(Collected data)
↓↓↓

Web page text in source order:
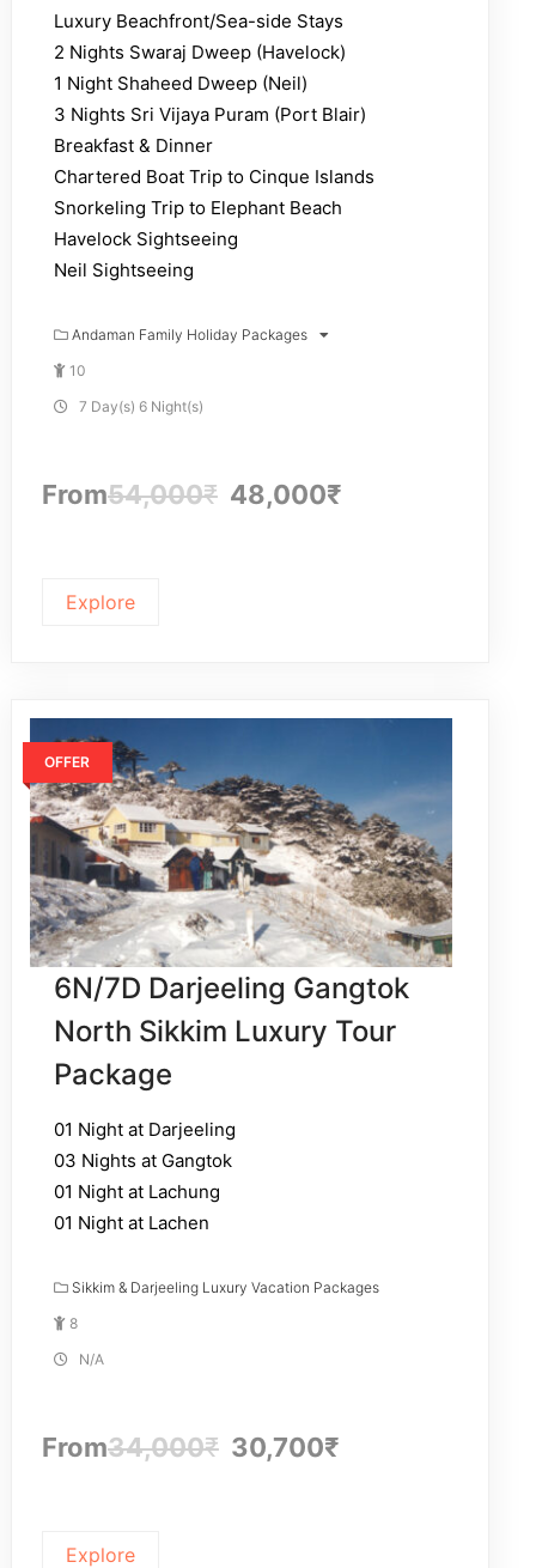
Luxury Beachfront/Sea-side Stays
2 Nights Swaraj Dweep (Havelock)
1 Night Shaheed Dweep (Neil)
3 Nights Sri Vijaya Puram (Port Blair)
Breakfast & Dinner
Chartered Boat Trip to Cinque Islands
Snorkeling Trip to Elephant Beach
Havelock Sightseeing
Neil Sightseeing
Andaman Family Holiday Packages
10
7 Day(s) 6 Night(s)
From54,000₹ 48,000₹
Explore
OFFER
6N/7D Darjeeling Gangtok
North Sikkim Luxury Tour
Package
01 Night at Darjeeling
03 Nights at Gangtok
01 Night at Lachung
01 Night at Lachen
Sikkim & Darjeeling Luxury Vacation Packages
8
N/A
From34,000₹ 30,700₹
Explore
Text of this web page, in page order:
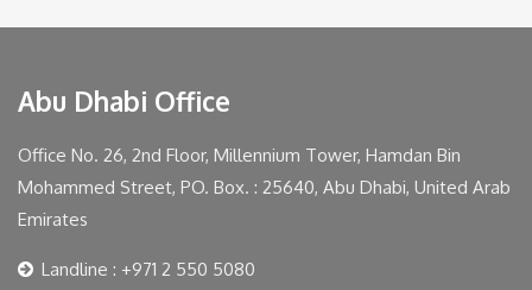
Abu Dhabi Office
Office No. 26, 2nd Floor, Millennium Tower, Hamdan Bin
Mohammed Street, PO. Box. : 25640, Abu Dhabi, United Arab
Emirates
Landline : +971 2 550 5080
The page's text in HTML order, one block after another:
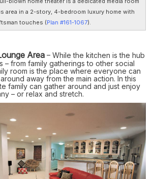
area in a 2-story, 4-bedroom luxury home with
touches (Plan #161-1067).
Area – While the kitchen is the hub
– from family gatherings to other social
room is the place where everyone can
away from the main action. In this
family can gather around and just enjoy
– or relax and stretch.
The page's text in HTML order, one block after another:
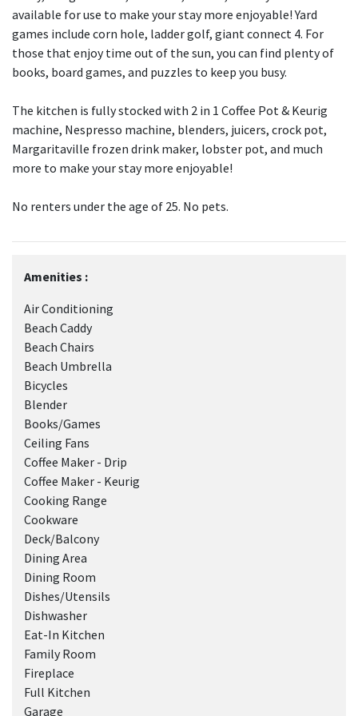
available for use to make your stay more enjoyable! Yard
games include corn hole, ladder golf, giant connect 4. For
those that enjoy time out of the sun, you can find plenty of
books, board games, and puzzles to keep you busy.
The kitchen is fully stocked with 2 in 1 Coffee Pot & Keurig
machine, Nespresso machine, blenders, juicers, crock pot,
Margaritaville frozen drink maker, lobster pot, and much
more to make your stay more enjoyable!
No renters under the age of 25. No pets.
Amenities :
Air Conditioning
Beach Caddy
Beach Chairs
Beach Umbrella
Bicycles
Blender
Books/Games
Ceiling Fans
Coffee Maker - Drip
Coffee Maker - Keurig
Cooking Range
Cookware
Deck/Balcony
Dining Area
Dining Room
Dishes/Utensils
Dishwasher
Eat-In Kitchen
Family Room
Fireplace
Full Kitchen
Garage
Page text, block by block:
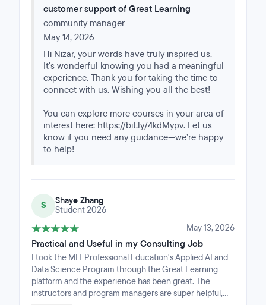
course Is intense and well structured. The support for
any need Is great and always kind.I highly recommend
this program if you really want to start mastering these
exciting subjects.
customer support of Great Learning
community manager
May 14, 2026
Hi Nizar, your words have truly inspired us.
It's wonderful knowing you had a meaningful
experience. Thank you for taking the time to
connect with us. Wishing you all the best!
You can explore more courses in your area of
interest here: https://bit.ly/4kdMypv. Let us
know if you need any guidance—we’re happy
to help!
S
Shaye Zhang
Student 2026
May 13, 2026
Practical and Useful in my Consulting Job
I took the MIT Professional Education's Applied AI and
Data Science Program through the Great Learning
platform and the experience has been great. The
instructors and program managers are super helpful,
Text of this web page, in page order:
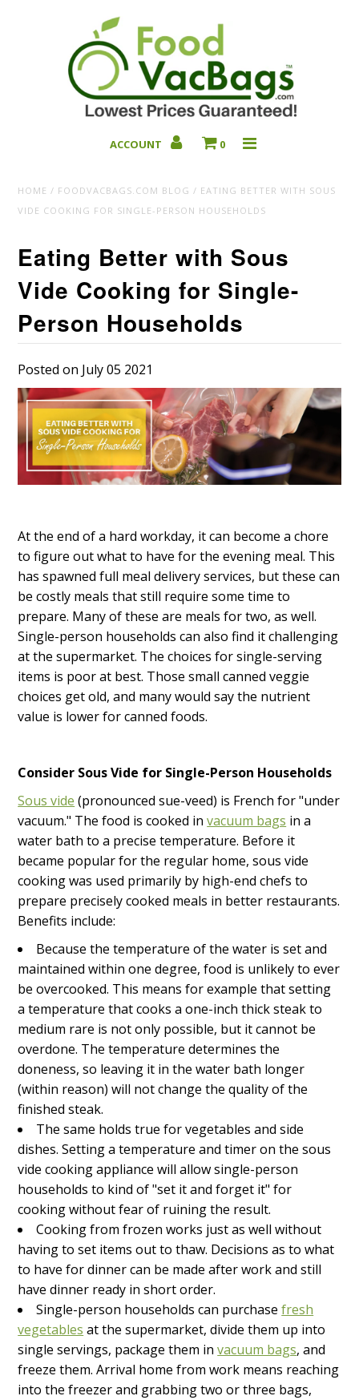
Bulk Deals
ACCOUNT 0
HOME / FOODVACBAGS.COM BLOG / EATING BETTER WITH SOUS
VIDE COOKING FOR SINGLE-PERSON HOUSEHOLDS
Eating Better with Sous
Vide Cooking for Single-
Person Households
Posted on July 05 2021
At the end of a hard workday, it can become a chore
to figure out what to have for the evening meal. This
has spawned full meal delivery services, but these can
be costly meals that still require some time to
prepare. Many of these are meals for two, as well.
Single-person households can also find it challenging
at the supermarket. The choices for single-serving
items is poor at best. Those small canned veggie
choices get old, and many would say the nutrient
value is lower for canned foods.
Consider Sous Vide for Single-Person Households
Sous vide (pronounced sue-veed) is French for "under
vacuum." The food is cooked invacuum bags in a
water bath to a precise temperature. Before it
became popular for the regular home, sous vide
cooking was used primarily by high-end chefs to
prepare precisely cooked meals in better restaurants.
Benefits include:
Because the temperature of the water is set and
maintained within one degree, food is unlikely to ever
be overcooked. This means for example that setting
a temperature that cooks a one-inch thick steak to
medium rare is not only possible, but it cannot be
overdone. The temperature determines the
doneness, so leaving it in the water bath longer
(within reason) will not change the quality of the
finished steak.
The same holds true for vegetables and side
dishes. Setting a temperature and timer on the sous
vide cooking appliance will allow single-person
households to kind of "set it and forget it" for
cooking without fear of ruining the result.
Cooking from frozen works just as well without
having to set items out to thaw. Decisions as to what
to have for dinner can be made after work and still
have dinner ready in short order.
Single-person households can purchasefresh
vegetables at the supermarket, divide them up into
single servings, package them invacuum bags, and
freeze them. Arrival home from work means reaching
into the freezer and grabbing two or three bags,
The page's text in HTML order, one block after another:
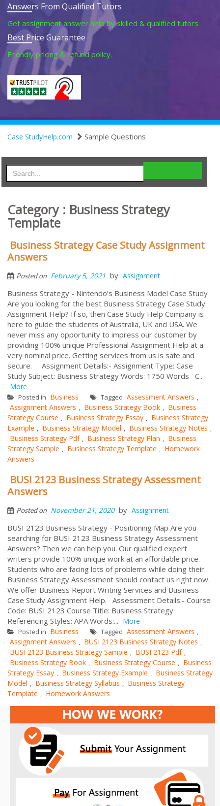
Answers From Qualified Tutors
Get assignment answer help by skilled & qualified tutors.
Best Price Guarantee
Friendly pricing & refund policy.
Case StudyHelp.com Sample Questions
Category : Business Strategy
Template
Business Strategy Case Study Assignment
Answers
Posted on February 5, 2021 by Assignment
Business Strategy - Nintendo’s Business Model Case Study
Are you looking for the best Business Strategy Case Study
Assignment Help? If so, then Case Study Help Company is
here to guide the students of Australia, UK and USA. We
never miss any opportunity to impress our customer by
providing 100% unique Professional Assignment Help at a
very nominal price. Getting services from us is safe and
secure. Assignment Details:- Assignment Type: Case
Study Subject: Business Strategy Words: 1750 Words C...
More
Posted in Business Tagged Assessment Answers ,
Assignment Answers , Business Strategy Book , Business
Strategy Course , Business Strategy Essay , Business Strategy
Example , Business Strategy Model , Business Strategy Notes ,
Business Strategy Pdf , Business Strategy Plan , Business
Strategy Sample , Business Strategy Template , Homework
Answers
BUSI 2123 Business Strategy Assessment
Answers
Posted on November 21, 2020 by Assignment
BUSI 2123 Business Strategy - Positioning Map Are you
searching for BUSI 2123 Business Strategy Assessment
Answers? Then we can help you. Our qualified expert
writers provide 100% unique work at an affordable price.
Students who are facing lots of problems while doing their
Business Strategy Assessment should contact us right now.
We offer Business Report Writing Services and Business
Case Study Assignment Help. Assessment Details:- Course
Code: BUSI 2123 Course Title: Business Strategy
Referencing Styles: APA Words:... More
Posted in Business Tagged Assessment Answers ,
Assignment Answers , BUSI 2123 Business Strategy Notes ,
BUSI 2123 Business Strategy Sample , BUSI 2123 Pdf ,
Business Strategy Book , Business Strategy Course , Business
Strategy Essay , Business Strategy Example , Business Strategy
Model , Business Strategy Syllabus , Business Strategy
Template , Homework Answers
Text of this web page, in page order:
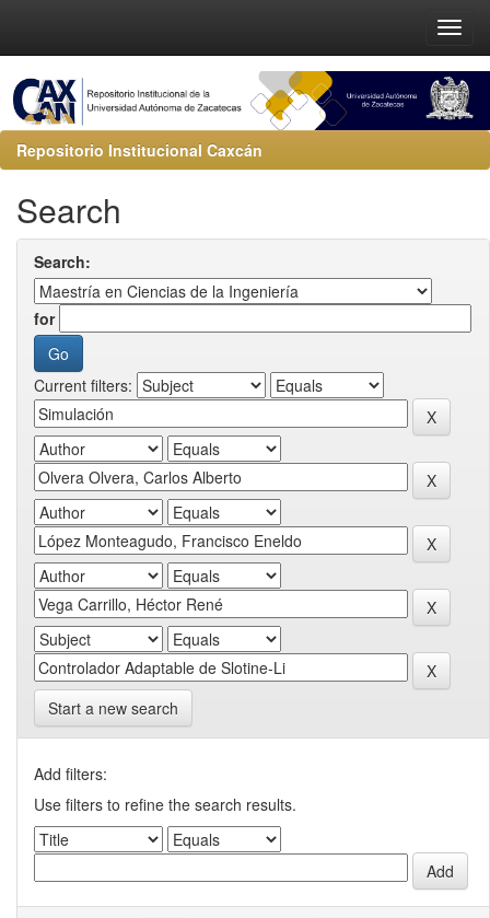
Repositorio Institucional Caxcán
Search
Search:
for
Current filters:
Start a new search
Add filters:
Use filters to refine the search results.
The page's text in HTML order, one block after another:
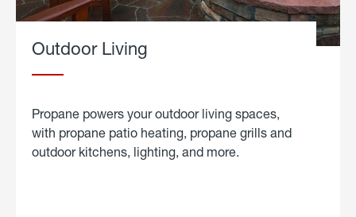
Outdoor Living
Propane powers your outdoor living spaces,
with propane patio heating, propane grills and
outdoor kitchens, lighting, and more.
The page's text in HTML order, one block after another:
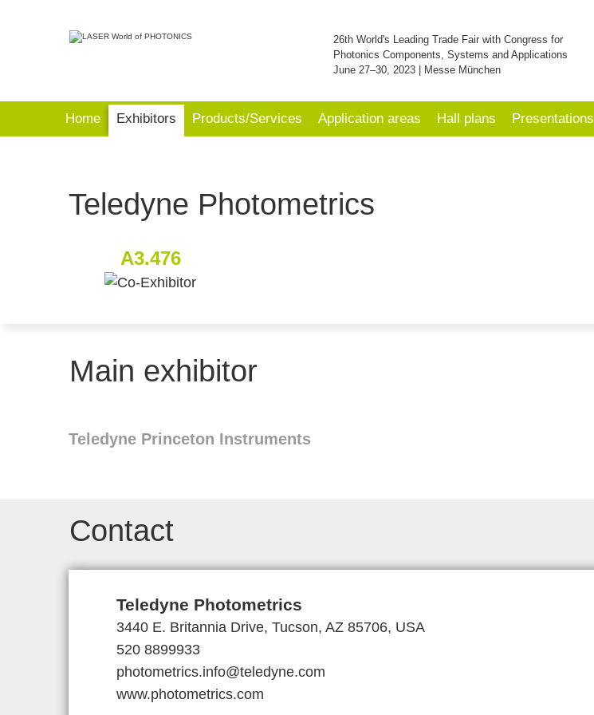
26th World's Leading Trade Fair with Congress for
Photonics Components, Systems and Applications
June 27–30, 2023 | Messe München
Home Exhibitors Products/Services Application areas Hall plans Presentations
Teledyne Photometrics
A3.476
Main exhibitor
Teledyne Princeton Instruments
Contact
Teledyne Photometrics
3440 E. Britannia Drive, Tucson, AZ 85706, USA
520 8899933
photometrics.info@teledyne.com
www.photometrics.com
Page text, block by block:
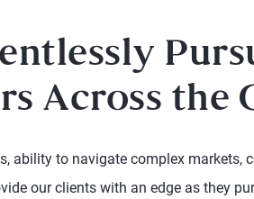
Across the
ability to navigate complex
our clients with an edge as they
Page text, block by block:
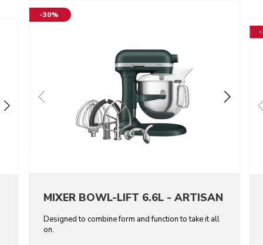
-30%
MIXER BOWL-LIFT 6.6L - ARTISAN
Designed to combine form and function to take it all
on.
-
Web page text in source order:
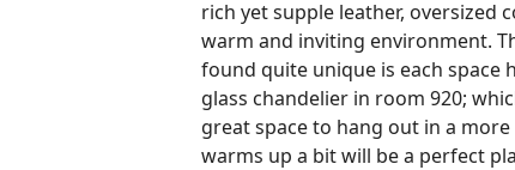
rich yet supple leather, oversized
warm and inviting environment.
found quite unique is each space
glass chandelier in room 920;
great space to hang out in a
warms up a bit will be a perfect
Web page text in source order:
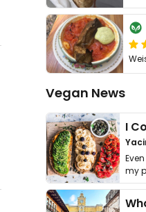
Vegan News
my
it. I …
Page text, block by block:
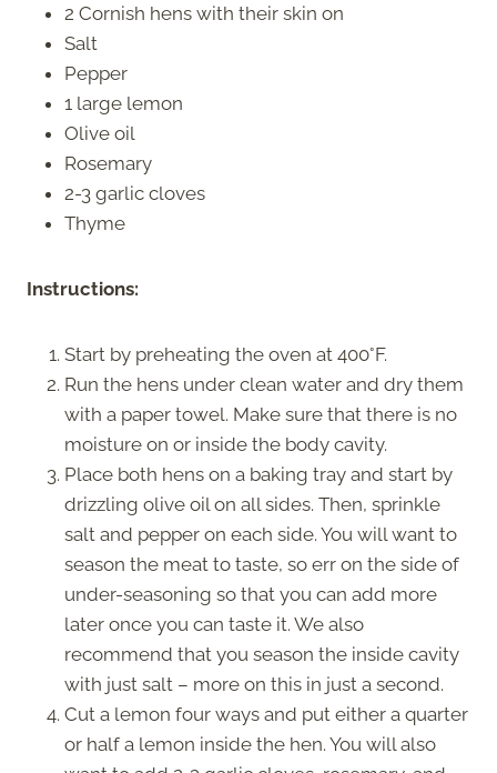
2 Cornish hens with their skin on
Salt
Pepper
1 large lemon
Olive oil
Rosemary
2-3 garlic cloves
Thyme
Instructions:
Start by preheating the oven at 400°F.
Run the hens under clean water and dry them
with a paper towel. Make sure that there is no
moisture on or inside the body cavity.
Place both hens on a baking tray and start by
drizzling olive oil on all sides. Then, sprinkle
salt and pepper on each side. You will want to
season the meat to taste, so err on the side of
under-seasoning so that you can add more
later once you can taste it. We also
recommend that you season the inside cavity
with just salt – more on this in just a second.
Cut a lemon four ways and put either a quarter
or half a lemon inside the hen. You will also
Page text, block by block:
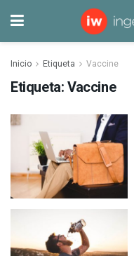
Inicio Etiqueta Vaccine
Etiqueta:Vaccine
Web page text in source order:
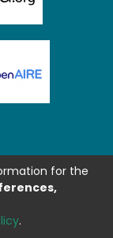
for the
.

↑↑↑

▶ **TASK STATEMENT**
Look above for the line with "very nominal price." and the line with "Home Exhibitors Products/Services", then copy them and all lines in between exactly as written, and only those, without any pictures.

▶ **RESULT FOR THIS TASK**
very nominal price. Getting services from us is safe and
secure. Assignment Details:- Assignment Type: Case
Study Subject: Business Strategy Words: 1750 Words C...
More
Posted in Business Tagged Assessment Answers ,
Assignment Answers , Business Strategy Book , Business
Strategy Course , Business Strategy Essay , Business Strategy
Example , Business Strategy Model , Business Strategy Notes ,
Business Strategy Pdf , Business Strategy Plan , Business
Strategy Sample , Business Strategy Template , Homework
Answers
BUSI 2123 Business Strategy Assessment
Answers
Posted on November 21, 2020 by Assignment
BUSI 2123 Business Strategy - Positioning Map Are you
searching for BUSI 2123 Business Strategy Assessment
Answers? Then we can help you. Our qualified expert
writers provide 100% unique work at an affordable price.
Students who are facing lots of problems while doing their
Business Strategy Assessment should contact us right now.
We offer Business Report Writing Services and Business
Case Study Assignment Help. Assessment Details:- Course
Code: BUSI 2123 Course Title: Business Strategy
Referencing Styles: APA Words:... More
Posted in Business Tagged Assessment Answers ,
Assignment Answers , BUSI 2123 Business Strategy Notes ,
BUSI 2123 Business Strategy Sample , BUSI 2123 Pdf ,
Business Strategy Book , Business Strategy Course , Business
Strategy Essay , Business Strategy Example , Business Strategy
Model , Business Strategy Syllabus , Business Strategy
Template , Homework Answers
Text of this web page, in page order:
Repositorio Institucional Caxcán
Search
Search:
for
Current filters:
Start a new search
Add filters:
Use filters to refine the search results.
The page's text in HTML order, one block after another:
Outdoor Living
Propane powers your outdoor living spaces,
with propane patio heating, propane grills and
outdoor kitchens, lighting, and more.
The page's text in HTML order, one block after another:
26th World's Leading Trade Fair with Congress for
Photonics Components, Systems and Applications
June 27–30, 2023 | Messe München
Home Exhibitors Products/Services Application areas Hall plans Presentations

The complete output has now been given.